BEIJING — Carrefour, France's retailer giant, has announced that it will sell 80% of its Chinese operation, in a transaction worth 4.8 billion RMB (about $700 million), to Suning.com, one of China's largest retailers. This is how a multinational retail giant puts a full stop to its adventure in China where it endeavored to succeed for more than 20 years.

Meanwhile, Suning — a purely local representative of Chinese retailers founded in 1990 — is going through a retail transformation as the deal is struck.

What we can't help asking, looking at Carrefour's decision, is what will it take for a foreign investor to win over Chinese consumers and be capable of sustaining success?

As a matter of fact, more and more foreign companies are finding the Chinese market very hard. Some struggle to survive, some quit. This is of course related to the Chinese economic downturn, but not only.

Carrefour introduced a brand new format of hypermarket into China as early as six years before China joined the World Trade Organization (WTO) in 2001. It started China's supermarket era.

Carrefour was once the beneficiary of China's opening process.

At one time, Carrefour was the inevitable rival of nearly all of its Chinese counterparts. It was also a well-respected mentor for them when, in 1995, Chinese supermarkets were yet to set off. Suning had only been founded five years earlier, and its sales were mainly air-conditioning equipments.

However, the subsequent growth of China's retailing sector has exceeded the imagination of all observers. This is particularly true since entering the internet and mobile e-commerce era. Combined with Chinese enterprises' innovative business models, the massive market scale, an ever-expanding middle class and fast-iterating and diversified consumption habits, the Chinese market went through a period of breaking up and restructuring at a gallop.

China's local retailing giants had not imagined this, but even operators like Carrefour were left behind in a passive role vis-à-vis the new model.
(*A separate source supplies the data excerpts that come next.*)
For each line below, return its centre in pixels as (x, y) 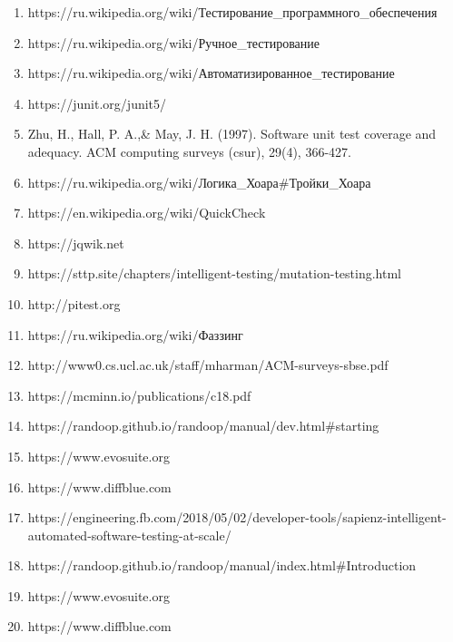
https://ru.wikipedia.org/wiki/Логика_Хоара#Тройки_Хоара (199, 182)
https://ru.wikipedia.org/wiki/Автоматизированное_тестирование (211, 73)
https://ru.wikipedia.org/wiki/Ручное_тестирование (173, 42)
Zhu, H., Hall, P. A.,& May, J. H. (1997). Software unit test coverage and (232, 134)
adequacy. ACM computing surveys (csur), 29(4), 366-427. (189, 151)
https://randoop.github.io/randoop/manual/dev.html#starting (203, 426)
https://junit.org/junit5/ (97, 103)
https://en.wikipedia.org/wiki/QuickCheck (147, 213)
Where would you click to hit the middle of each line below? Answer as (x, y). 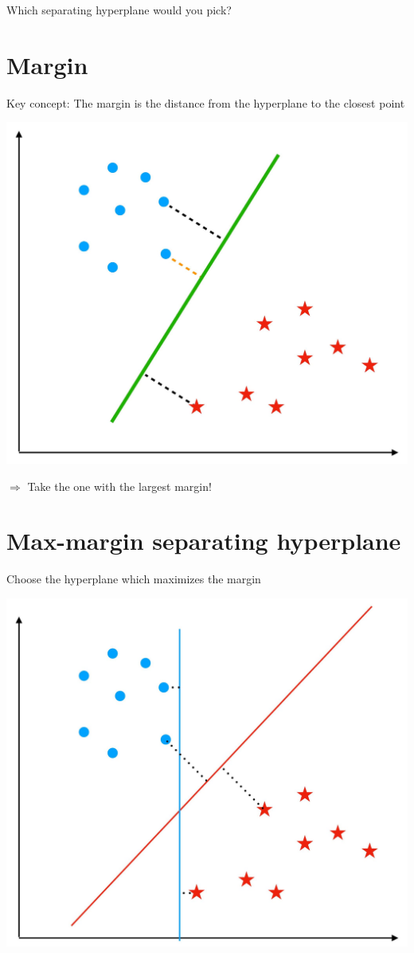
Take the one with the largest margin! (119, 486)
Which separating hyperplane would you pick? (119, 10)
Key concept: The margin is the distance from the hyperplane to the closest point (206, 102)
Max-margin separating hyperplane (204, 541)
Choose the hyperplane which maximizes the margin (134, 579)
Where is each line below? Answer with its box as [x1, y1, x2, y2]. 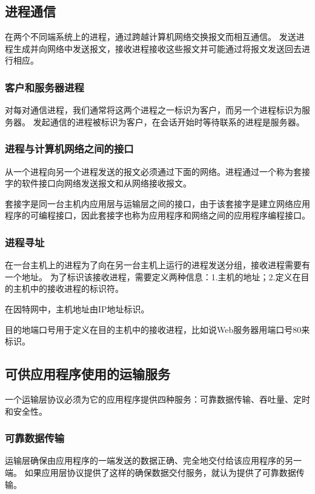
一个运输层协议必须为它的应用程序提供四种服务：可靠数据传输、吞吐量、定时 [5, 392, 310, 405]
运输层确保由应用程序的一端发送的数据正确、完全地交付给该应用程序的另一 [5, 454, 302, 467]
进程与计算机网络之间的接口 [5, 141, 134, 156]
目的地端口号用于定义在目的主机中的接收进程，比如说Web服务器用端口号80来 [5, 323, 310, 335]
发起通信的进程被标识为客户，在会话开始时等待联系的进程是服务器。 [33, 115, 305, 128]
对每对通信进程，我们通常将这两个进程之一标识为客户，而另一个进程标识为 [5, 104, 302, 116]
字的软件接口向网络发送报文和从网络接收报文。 [5, 177, 191, 189]
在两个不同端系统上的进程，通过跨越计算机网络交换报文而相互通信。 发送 [5, 30, 296, 43]
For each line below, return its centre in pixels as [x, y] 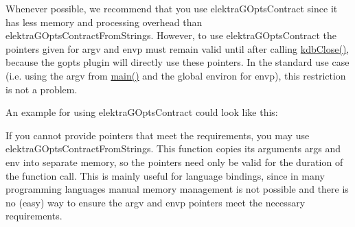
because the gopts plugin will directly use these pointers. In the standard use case [177, 62]
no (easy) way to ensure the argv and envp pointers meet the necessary [156, 202]
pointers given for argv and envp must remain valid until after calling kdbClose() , [177, 48]
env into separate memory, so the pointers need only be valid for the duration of [174, 162]
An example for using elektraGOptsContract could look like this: [142, 112]
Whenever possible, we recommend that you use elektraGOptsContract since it [172, 8]
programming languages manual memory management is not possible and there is [177, 189]
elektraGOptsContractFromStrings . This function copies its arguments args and [173, 148]
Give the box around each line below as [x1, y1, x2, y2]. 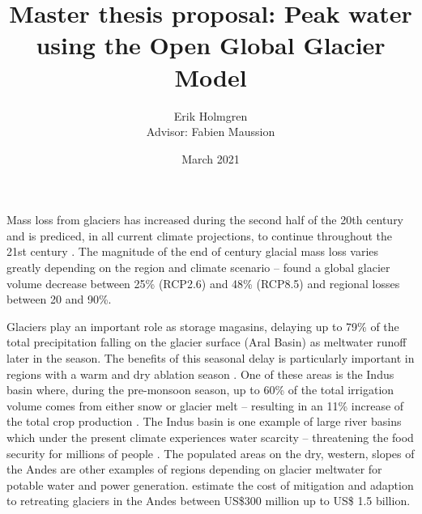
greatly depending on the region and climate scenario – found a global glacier [6, 259, 390, 276]
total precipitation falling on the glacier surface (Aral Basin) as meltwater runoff [6, 333, 407, 350]
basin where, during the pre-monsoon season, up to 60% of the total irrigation [6, 381, 394, 398]
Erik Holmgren [173, 107, 248, 124]
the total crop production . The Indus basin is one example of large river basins [6, 413, 402, 430]
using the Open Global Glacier [36, 28, 386, 62]
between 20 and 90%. [6, 291, 112, 308]
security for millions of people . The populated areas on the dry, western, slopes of [6, 444, 415, 461]
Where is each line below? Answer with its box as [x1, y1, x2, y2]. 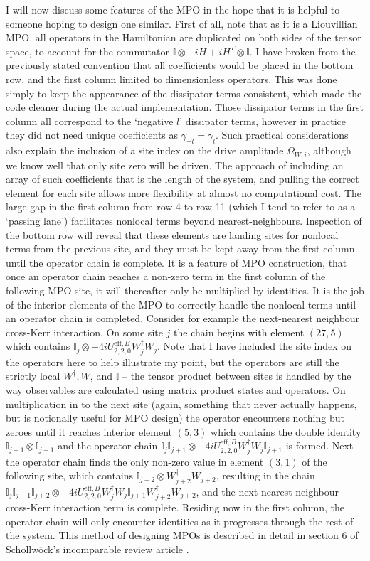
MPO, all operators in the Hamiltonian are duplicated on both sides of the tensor [6, 30, 361, 45]
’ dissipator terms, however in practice [179, 113, 346, 128]
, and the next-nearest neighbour [196, 483, 339, 498]
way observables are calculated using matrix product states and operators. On [6, 382, 346, 397]
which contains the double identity [211, 424, 361, 439]
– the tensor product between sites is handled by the [122, 368, 351, 383]
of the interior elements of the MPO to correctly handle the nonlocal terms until [6, 296, 356, 311]
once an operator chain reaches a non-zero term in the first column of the [6, 269, 326, 284]
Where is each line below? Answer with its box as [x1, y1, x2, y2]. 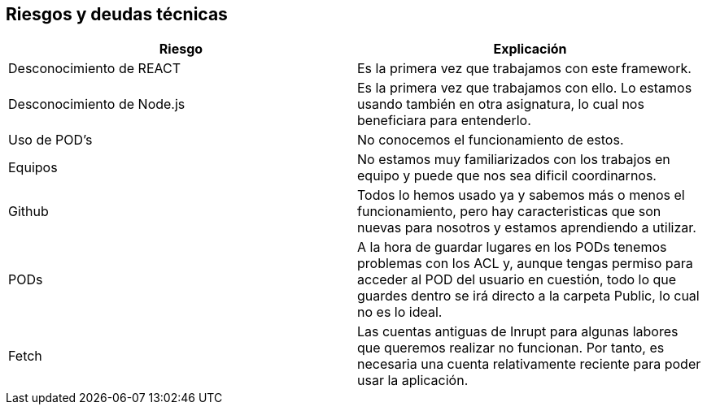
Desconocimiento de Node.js [8, 96, 185, 113]
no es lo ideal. [357, 304, 443, 321]
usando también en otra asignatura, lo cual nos [357, 96, 644, 113]
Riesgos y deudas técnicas [6, 4, 228, 24]
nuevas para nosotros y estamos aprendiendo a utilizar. [357, 219, 696, 236]
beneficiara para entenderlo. [357, 112, 531, 129]
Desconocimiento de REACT [8, 60, 181, 77]
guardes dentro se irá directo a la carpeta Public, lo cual [357, 288, 700, 305]
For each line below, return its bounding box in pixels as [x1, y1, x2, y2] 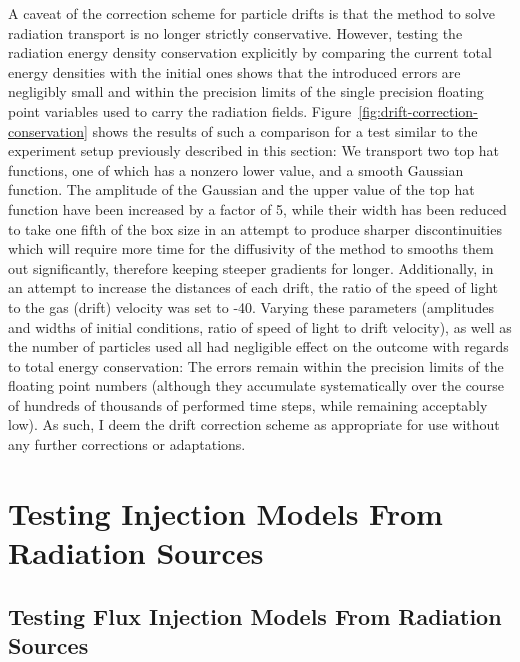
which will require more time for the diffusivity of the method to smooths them [8, 238, 494, 259]
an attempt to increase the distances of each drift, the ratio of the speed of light [8, 277, 499, 298]
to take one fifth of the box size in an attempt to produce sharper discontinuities [8, 218, 502, 239]
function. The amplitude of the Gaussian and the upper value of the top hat [8, 179, 475, 200]
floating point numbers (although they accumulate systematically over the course [8, 375, 504, 396]
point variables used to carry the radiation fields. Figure [8, 100, 352, 121]
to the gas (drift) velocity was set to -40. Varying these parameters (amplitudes [8, 296, 494, 317]
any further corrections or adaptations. [8, 434, 246, 455]
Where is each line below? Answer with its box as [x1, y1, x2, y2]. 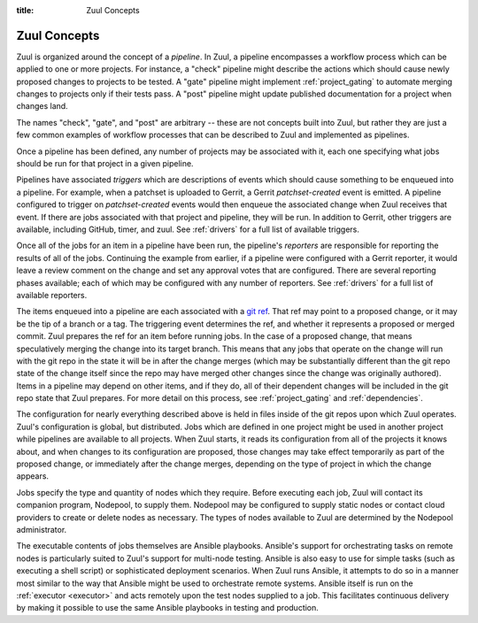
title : [16, 5, 35, 15]
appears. [16, 471, 49, 481]
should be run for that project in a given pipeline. [16, 158, 194, 169]
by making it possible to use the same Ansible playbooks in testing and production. [16, 603, 319, 613]
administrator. [16, 524, 67, 535]
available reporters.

Though Carrefour made efforts to transform by coming up with online shopping channels as well as small convenience stores, it failed to turn the situation around.
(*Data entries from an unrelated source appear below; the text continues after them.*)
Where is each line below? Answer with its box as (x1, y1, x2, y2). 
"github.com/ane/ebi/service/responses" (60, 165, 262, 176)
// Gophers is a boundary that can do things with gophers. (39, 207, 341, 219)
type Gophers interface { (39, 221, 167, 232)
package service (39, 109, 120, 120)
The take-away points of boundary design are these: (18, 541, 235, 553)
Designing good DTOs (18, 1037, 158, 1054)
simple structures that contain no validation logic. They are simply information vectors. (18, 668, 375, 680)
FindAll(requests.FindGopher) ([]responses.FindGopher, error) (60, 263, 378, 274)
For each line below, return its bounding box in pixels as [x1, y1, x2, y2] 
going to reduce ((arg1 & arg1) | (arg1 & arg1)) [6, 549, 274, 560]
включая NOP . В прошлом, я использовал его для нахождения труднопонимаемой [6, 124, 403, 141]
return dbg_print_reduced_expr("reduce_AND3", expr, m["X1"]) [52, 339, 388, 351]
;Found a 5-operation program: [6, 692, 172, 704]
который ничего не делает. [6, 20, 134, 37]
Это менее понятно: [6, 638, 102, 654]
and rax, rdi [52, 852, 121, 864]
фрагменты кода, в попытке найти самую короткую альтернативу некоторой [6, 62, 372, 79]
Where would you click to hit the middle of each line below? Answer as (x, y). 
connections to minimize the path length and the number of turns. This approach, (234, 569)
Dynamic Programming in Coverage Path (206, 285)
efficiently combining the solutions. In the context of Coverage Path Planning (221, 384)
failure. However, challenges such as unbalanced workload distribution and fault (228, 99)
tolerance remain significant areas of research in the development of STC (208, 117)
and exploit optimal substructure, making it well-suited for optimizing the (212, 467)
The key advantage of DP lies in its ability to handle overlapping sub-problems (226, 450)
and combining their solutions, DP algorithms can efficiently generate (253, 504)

Beijing retail, large and small — Photo: Markus Winkler

Carrefour is the epitome of this era of changes. It witnessed the profound changes that the Chinese market went through and the successes and failures within it. When Chinese people started to pursue high quality development, upgrading and stratifying their consumption, they also affected the providers of goods and services. More than one billion consumers embraced internet with huge enthusiasm. The power that drives forward this market is bound to be different from that of 2001 when China had just joined the WTO, and very distinct from that after 2008, when China became the world's biggest internet market.
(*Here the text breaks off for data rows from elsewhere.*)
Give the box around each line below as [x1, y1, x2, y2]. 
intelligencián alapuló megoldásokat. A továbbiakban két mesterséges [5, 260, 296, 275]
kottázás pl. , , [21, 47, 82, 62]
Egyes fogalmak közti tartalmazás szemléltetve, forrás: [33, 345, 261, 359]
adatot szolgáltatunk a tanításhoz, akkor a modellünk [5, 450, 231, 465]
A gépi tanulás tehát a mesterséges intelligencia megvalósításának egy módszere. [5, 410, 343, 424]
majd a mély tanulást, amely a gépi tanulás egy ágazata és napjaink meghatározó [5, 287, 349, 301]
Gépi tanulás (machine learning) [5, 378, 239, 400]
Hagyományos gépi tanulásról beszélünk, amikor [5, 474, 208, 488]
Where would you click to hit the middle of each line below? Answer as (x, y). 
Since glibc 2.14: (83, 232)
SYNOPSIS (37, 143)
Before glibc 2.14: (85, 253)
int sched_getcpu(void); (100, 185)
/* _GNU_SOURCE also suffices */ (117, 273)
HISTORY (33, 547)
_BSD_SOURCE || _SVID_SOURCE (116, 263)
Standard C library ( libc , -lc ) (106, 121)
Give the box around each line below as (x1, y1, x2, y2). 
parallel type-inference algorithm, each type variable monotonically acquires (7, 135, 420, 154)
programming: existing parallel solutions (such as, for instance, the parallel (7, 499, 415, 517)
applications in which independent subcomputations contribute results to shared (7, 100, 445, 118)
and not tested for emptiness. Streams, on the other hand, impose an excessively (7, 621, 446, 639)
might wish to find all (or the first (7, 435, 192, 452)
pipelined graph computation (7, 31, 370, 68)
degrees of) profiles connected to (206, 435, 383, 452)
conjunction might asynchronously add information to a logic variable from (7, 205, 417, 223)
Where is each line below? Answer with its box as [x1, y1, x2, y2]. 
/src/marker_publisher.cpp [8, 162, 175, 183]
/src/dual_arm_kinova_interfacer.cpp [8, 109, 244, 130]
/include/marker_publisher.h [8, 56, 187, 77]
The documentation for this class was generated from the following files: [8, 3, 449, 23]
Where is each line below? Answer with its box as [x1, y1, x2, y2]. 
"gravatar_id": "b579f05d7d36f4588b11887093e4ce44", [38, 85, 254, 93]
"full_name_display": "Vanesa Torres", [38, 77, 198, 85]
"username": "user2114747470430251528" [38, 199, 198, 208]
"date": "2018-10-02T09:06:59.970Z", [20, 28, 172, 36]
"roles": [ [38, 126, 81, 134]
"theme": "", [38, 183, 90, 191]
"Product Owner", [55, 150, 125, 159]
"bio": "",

Carrefour was once the beneficiary of China's opening process. But when it failed to cope with competition in a more effective way, it was left behind by this same process.

Carrefour's case, however, doesn't constitute a footnote for those who believe that foreign investments in China are declining. The trend of foreign investment in China has not changed. According to the latest UN report, China still maintains the second position for global foreign capital inflows. And according to data from China's Ministry of Commerce, in the first five months of 2019, foreign investment in high-tech manufacturing and high-tech services has largely increased: the actual use of foreign capital in the high-tech industry has increased by 47.2% year-on-year.

China's new round of high-level opening to foreign companies has begun.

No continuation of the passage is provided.